- **WORK TASK**:
Your job here is to restate every record exactly, pictures excluded.

Dataset entries:
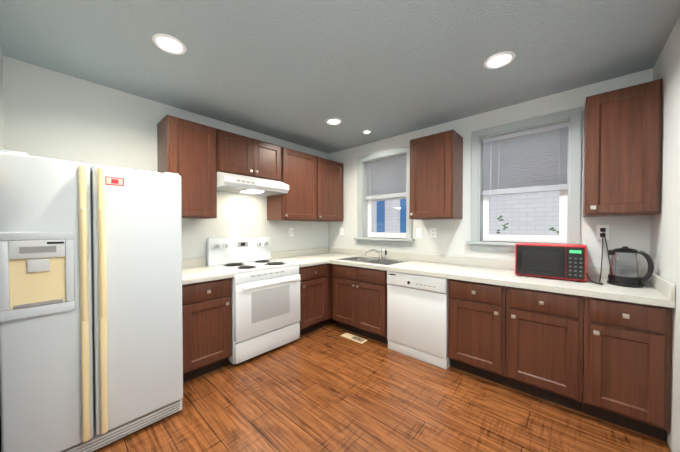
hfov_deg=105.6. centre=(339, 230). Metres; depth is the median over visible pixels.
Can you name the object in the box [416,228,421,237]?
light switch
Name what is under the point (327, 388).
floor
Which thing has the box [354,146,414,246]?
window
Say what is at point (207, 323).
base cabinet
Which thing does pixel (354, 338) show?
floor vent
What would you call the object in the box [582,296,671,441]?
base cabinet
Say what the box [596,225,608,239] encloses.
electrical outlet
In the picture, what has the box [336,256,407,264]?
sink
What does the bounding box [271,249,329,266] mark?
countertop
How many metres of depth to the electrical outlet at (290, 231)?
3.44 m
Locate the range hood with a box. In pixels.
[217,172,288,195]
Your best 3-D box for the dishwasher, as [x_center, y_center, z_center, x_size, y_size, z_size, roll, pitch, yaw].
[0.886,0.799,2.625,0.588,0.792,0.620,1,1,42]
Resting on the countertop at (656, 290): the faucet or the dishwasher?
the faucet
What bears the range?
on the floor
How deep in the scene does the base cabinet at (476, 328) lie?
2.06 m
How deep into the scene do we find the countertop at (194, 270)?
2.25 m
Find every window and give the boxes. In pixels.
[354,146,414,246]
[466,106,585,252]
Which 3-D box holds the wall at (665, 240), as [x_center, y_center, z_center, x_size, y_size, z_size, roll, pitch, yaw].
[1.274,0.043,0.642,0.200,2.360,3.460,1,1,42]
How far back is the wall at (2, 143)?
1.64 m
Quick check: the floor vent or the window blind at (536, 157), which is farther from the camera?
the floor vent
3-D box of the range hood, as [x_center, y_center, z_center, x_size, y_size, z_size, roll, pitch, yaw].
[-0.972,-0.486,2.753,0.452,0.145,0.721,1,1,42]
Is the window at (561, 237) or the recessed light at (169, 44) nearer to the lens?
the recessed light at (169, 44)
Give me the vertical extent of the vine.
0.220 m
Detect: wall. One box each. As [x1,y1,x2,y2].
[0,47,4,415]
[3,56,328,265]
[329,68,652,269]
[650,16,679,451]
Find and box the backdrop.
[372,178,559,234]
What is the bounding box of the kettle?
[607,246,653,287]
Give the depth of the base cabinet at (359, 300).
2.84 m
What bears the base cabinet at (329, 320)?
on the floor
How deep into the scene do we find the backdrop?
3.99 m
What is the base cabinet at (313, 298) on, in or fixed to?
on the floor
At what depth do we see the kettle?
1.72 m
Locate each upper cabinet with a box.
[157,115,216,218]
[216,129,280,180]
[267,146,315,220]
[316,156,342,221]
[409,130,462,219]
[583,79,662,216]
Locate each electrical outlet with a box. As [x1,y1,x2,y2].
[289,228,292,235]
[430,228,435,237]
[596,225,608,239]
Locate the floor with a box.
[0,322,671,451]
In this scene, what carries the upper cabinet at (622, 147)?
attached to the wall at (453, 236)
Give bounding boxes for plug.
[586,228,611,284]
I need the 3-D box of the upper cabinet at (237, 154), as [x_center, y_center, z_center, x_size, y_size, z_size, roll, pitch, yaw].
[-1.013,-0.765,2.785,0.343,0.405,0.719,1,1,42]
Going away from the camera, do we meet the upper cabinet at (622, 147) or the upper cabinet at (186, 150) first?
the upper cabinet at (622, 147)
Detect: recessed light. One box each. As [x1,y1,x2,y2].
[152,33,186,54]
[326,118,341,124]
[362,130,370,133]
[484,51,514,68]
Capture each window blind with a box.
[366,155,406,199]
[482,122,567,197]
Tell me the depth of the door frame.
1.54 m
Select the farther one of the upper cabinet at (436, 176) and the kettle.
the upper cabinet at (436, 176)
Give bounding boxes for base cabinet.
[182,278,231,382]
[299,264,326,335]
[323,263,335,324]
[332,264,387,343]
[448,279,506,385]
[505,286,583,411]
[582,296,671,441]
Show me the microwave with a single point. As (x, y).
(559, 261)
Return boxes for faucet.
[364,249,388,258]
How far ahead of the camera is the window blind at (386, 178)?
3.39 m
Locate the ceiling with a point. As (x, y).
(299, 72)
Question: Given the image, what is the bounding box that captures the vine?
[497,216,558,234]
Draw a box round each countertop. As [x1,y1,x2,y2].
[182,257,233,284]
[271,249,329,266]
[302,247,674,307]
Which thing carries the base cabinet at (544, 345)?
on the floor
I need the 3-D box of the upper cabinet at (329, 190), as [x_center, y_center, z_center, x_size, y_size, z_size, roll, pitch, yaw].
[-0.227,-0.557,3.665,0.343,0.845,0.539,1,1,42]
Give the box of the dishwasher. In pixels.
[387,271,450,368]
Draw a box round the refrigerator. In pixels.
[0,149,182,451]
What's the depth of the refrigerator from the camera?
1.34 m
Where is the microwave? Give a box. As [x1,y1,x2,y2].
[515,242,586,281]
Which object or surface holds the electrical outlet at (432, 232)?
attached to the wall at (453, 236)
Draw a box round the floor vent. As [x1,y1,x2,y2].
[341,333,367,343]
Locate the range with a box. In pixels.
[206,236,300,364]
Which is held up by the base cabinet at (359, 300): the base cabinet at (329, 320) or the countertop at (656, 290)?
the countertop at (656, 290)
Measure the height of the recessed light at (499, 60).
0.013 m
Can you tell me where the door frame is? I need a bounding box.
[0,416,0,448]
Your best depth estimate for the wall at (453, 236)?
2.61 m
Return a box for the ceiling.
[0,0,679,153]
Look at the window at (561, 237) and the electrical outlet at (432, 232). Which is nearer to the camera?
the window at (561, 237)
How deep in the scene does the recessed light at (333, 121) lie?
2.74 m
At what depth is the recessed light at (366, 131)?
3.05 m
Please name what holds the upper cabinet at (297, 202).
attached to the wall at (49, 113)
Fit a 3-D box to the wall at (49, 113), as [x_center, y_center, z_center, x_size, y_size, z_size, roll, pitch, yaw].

- **RESPONSE AREA**:
hfov_deg=105.6. centre=(339, 230). Metres; depth is the median over visible pixels.
Can you name the object in the box [416,228,421,237]?
light switch
Name what is under the point (327, 388).
floor
Which thing has the box [354,146,414,246]?
window
Say what is at point (207, 323).
base cabinet
Which thing does pixel (354, 338) show?
floor vent
What would you call the object in the box [582,296,671,441]?
base cabinet
Say what the box [596,225,608,239] encloses.
electrical outlet
In the picture, what has the box [336,256,407,264]?
sink
What does the bounding box [271,249,329,266] mark?
countertop
How many metres of depth to the electrical outlet at (290, 231)?
3.44 m
Locate the range hood with a box. In pixels.
[217,172,288,195]
Your best 3-D box for the dishwasher, as [x_center, y_center, z_center, x_size, y_size, z_size, roll, pitch, yaw].
[0.886,0.799,2.625,0.588,0.792,0.620,1,1,42]
Resting on the countertop at (656, 290): the faucet or the dishwasher?
the faucet
What bears the range?
on the floor
How deep in the scene does the base cabinet at (476, 328) lie?
2.06 m
How deep into the scene do we find the countertop at (194, 270)?
2.25 m
Find every window and give the boxes. In pixels.
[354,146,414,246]
[466,106,585,252]
Which 3-D box holds the wall at (665, 240), as [x_center, y_center, z_center, x_size, y_size, z_size, roll, pitch, yaw].
[1.274,0.043,0.642,0.200,2.360,3.460,1,1,42]
How far back is the wall at (2, 143)?
1.64 m
Quick check: the floor vent or the window blind at (536, 157), which is farther from the camera?
the floor vent
3-D box of the range hood, as [x_center, y_center, z_center, x_size, y_size, z_size, roll, pitch, yaw].
[-0.972,-0.486,2.753,0.452,0.145,0.721,1,1,42]
Is the window at (561, 237) or the recessed light at (169, 44) nearer to the lens?
the recessed light at (169, 44)
Give me the vertical extent of the vine.
0.220 m
Detect: wall. One box each. As [x1,y1,x2,y2].
[0,47,4,415]
[3,56,328,265]
[329,68,652,269]
[650,16,679,451]
Find and box the backdrop.
[372,178,559,234]
What is the bounding box of the kettle?
[607,246,653,287]
Give the depth of the base cabinet at (359, 300).
2.84 m
What bears the base cabinet at (329, 320)?
on the floor
How deep into the scene do we find the backdrop?
3.99 m
What is the base cabinet at (313, 298) on, in or fixed to?
on the floor
At what depth do we see the kettle?
1.72 m
Locate each upper cabinet with a box.
[157,115,216,218]
[216,129,280,180]
[267,146,315,220]
[316,156,342,221]
[409,130,462,219]
[583,79,662,216]
Locate each electrical outlet with a box. As [x1,y1,x2,y2].
[289,228,292,235]
[430,228,435,237]
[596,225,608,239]
Locate the floor with a box.
[0,322,671,451]
In this scene, what carries the upper cabinet at (622, 147)?
attached to the wall at (453, 236)
Give bounding boxes for plug.
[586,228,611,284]
I need the 3-D box of the upper cabinet at (237, 154), as [x_center, y_center, z_center, x_size, y_size, z_size, roll, pitch, yaw].
[-1.013,-0.765,2.785,0.343,0.405,0.719,1,1,42]
Going away from the camera, do we meet the upper cabinet at (622, 147) or the upper cabinet at (186, 150) first?
the upper cabinet at (622, 147)
Detect: recessed light. One box each. As [x1,y1,x2,y2].
[152,33,186,54]
[326,118,341,124]
[362,130,370,133]
[484,51,514,68]
Capture each window blind with a box.
[366,155,406,199]
[482,122,567,197]
Tell me the depth of the door frame.
1.54 m
Select the farther one of the upper cabinet at (436, 176) and the kettle.
the upper cabinet at (436, 176)
Give bounding boxes for base cabinet.
[182,278,231,382]
[299,264,326,335]
[323,263,335,324]
[332,264,387,343]
[448,279,506,385]
[505,286,583,411]
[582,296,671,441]
Show me the microwave with a single point. As (x, y).
(559, 261)
Return boxes for faucet.
[364,249,388,258]
How far ahead of the camera is the window blind at (386, 178)?
3.39 m
Locate the ceiling with a point. As (x, y).
(299, 72)
Question: Given the image, what is the bounding box that captures the vine?
[497,216,558,234]
Draw a box round each countertop. As [x1,y1,x2,y2].
[182,257,233,284]
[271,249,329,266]
[302,247,674,307]
Which thing carries the base cabinet at (544, 345)?
on the floor
I need the 3-D box of the upper cabinet at (329, 190), as [x_center, y_center, z_center, x_size, y_size, z_size, roll, pitch, yaw].
[-0.227,-0.557,3.665,0.343,0.845,0.539,1,1,42]
Give the box of the dishwasher. In pixels.
[387,271,450,368]
Draw a box round the refrigerator. In pixels.
[0,149,182,451]
What's the depth of the refrigerator from the camera?
1.34 m
Where is the microwave? Give a box. As [x1,y1,x2,y2].
[515,242,586,281]
Which object or surface holds the electrical outlet at (432, 232)?
attached to the wall at (453, 236)
Draw a box round the floor vent. As [x1,y1,x2,y2].
[341,333,367,343]
Locate the range with a box. In pixels.
[206,236,300,364]
Which is held up by the base cabinet at (359, 300): the base cabinet at (329, 320) or the countertop at (656, 290)?
the countertop at (656, 290)
Measure the height of the recessed light at (499, 60).
0.013 m
Can you tell me where the door frame is? I need a bounding box.
[0,416,0,448]
Your best depth estimate for the wall at (453, 236)?
2.61 m
Return a box for the ceiling.
[0,0,679,153]
Look at the window at (561, 237) and the electrical outlet at (432, 232). Which is nearer to the camera?
the window at (561, 237)
How deep in the scene does the recessed light at (333, 121) lie?
2.74 m
At what depth is the recessed light at (366, 131)?
3.05 m
Please name what holds the upper cabinet at (297, 202).
attached to the wall at (49, 113)
Fit a 3-D box to the wall at (49, 113), as [x_center, y_center, z_center, x_size, y_size, z_size, roll, pitch, yaw].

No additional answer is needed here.